Dalam perbincangan tersebut dibahas sebuah pertanyaan yang sering muncul di kalangan orang percaya: Apakah hukum Taurat dan kasih karunia saling bertentangan, atau justru saling melengkapi?

Memahami Hukum Taurat

Ketika membaca Alkitab, kita menemukan dua bagian besar, yaitu Perjanjian Lama dan Perjanjian Baru. Secara umum, Perjanjian Lama banyak berbicara mengenai sejarah bangsa Israel serta hukum Taurat, sedangkan Perjanjian Baru berpusat pada Yesus Kristus dan karya keselamatan-Nya.

Kata Taurat sendiri berarti ajaran, petunjuk, atau bimbingan dari Allah. Dalam pengertian yang lebih sempit, Taurat merujuk pada lima kitab Musa: Kejadian, Keluaran, Imamat, Bilangan, dan Ulangan.

Inti dari hukum Taurat dapat ditemukan dalam Imamat 18:4-5:

“Orang yang melakukannya akan hidup karenanya.”

Dengan kata lain, Taurat menekankan ketaatan terhadap perintah Allah. Namun, ketika hukum dipahami hanya sebagai sekumpulan aturan yang harus ditaati secara harfiah, muncullah apa yang disebut legalisme.

Legalisme membuat seseorang lebih sibuk mengejar kepatuhan terhadap aturan daripada memahami tujuan Allah di balik hukum tersebut. Dalam sejarah Yahudi, misalnya, muncul berbagai aturan tambahan mengenai hari Sabat yang sangat rinci hingga akhirnya mengaburkan makna utama dari hari perhentian itu sendiri.

Apa Itu Kasih Karunia?

Berbeda dengan Taurat, kasih karunia adalah pemberian Allah yang tidak dapat diperoleh melalui usaha manusia.

Efesus 2:8-9 menegaskan:

“Sebab karena kasih karunia kamu diselamatkan oleh iman; itu bukan hasil usahamu, tetapi pemberian Allah.”

Keselamatan bukanlah upah atas kebaikan manusia, melainkan anugerah yang diberikan Allah melalui iman kepada Yesus Kristus.

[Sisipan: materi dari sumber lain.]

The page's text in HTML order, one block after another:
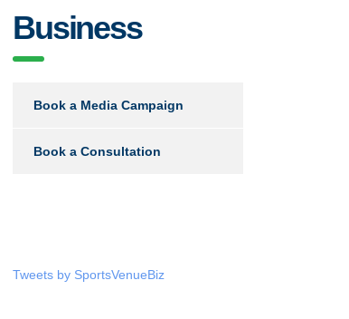
Business
Book a Media Campaign
Book a Consultation
Tweets by SportsVenueBiz
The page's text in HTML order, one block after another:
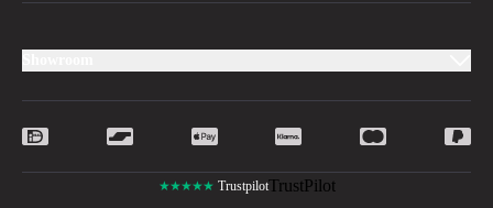
★★★★★ TrustpilotTrustPilot
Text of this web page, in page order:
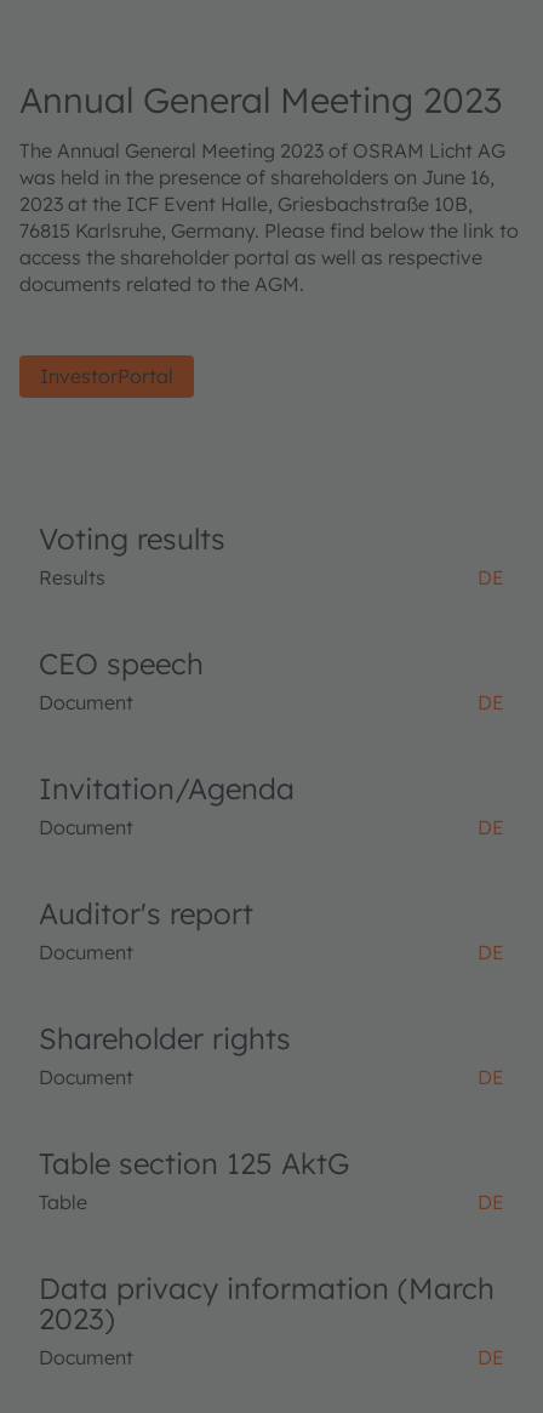
Annual General Meeting 2023
The Annual General Meeting 2023 of OSRAM Licht AG
was held in the presence of shareholders on June 16,
2023 at the ICF Event Halle, Griesbachstraße 10B,
76815 Karlsruhe, Germany. Please find below the link to
access the shareholder portal as well as respective
documents related to the AGM.
InvestorPortal
Voting results
Results DE
CEO speech
Document DE
Invitation/Agenda
Document DE
Auditor's report
Document DE
Shareholder rights
Document DE
Table section 125 AktG
Table DE
Data privacy information (March
2023)
Document DE
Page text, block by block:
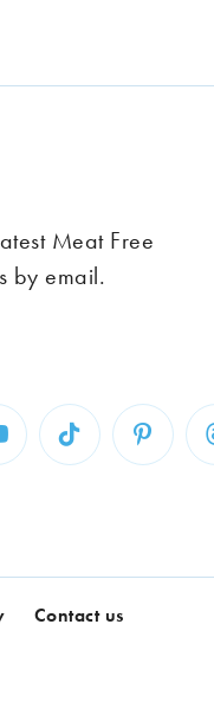
Meat Free
by email.
Contact us

Pdt. Sukirno mengilustrasikan kasih karunia melalui sebuah kisah tentang seorang pria kaya di Portugal yang mewariskan hartanya kepada 70 orang asing yang dipilih secara acak dari buku telepon. Mereka tidak memiliki hubungan keluarga, tidak berjasa, bahkan tidak mengenal sang pemberi warisan. Itulah gambaran kasih karunia: menerima sesuatu yang sebenarnya tidak layak kita terima.

Dua Pandangan yang Perlu Diwaspadai

Dalam sejarah gereja, muncul dua kecenderungan ekstrem dalam memahami Taurat dan kasih karunia.

1. Legalisme: Taurat Diutamakan, Kasih Karunia Dikesampingkan

Pandangan ini menempatkan ketaatan terhadap hukum sebagai syarat utama agar seseorang diterima Allah.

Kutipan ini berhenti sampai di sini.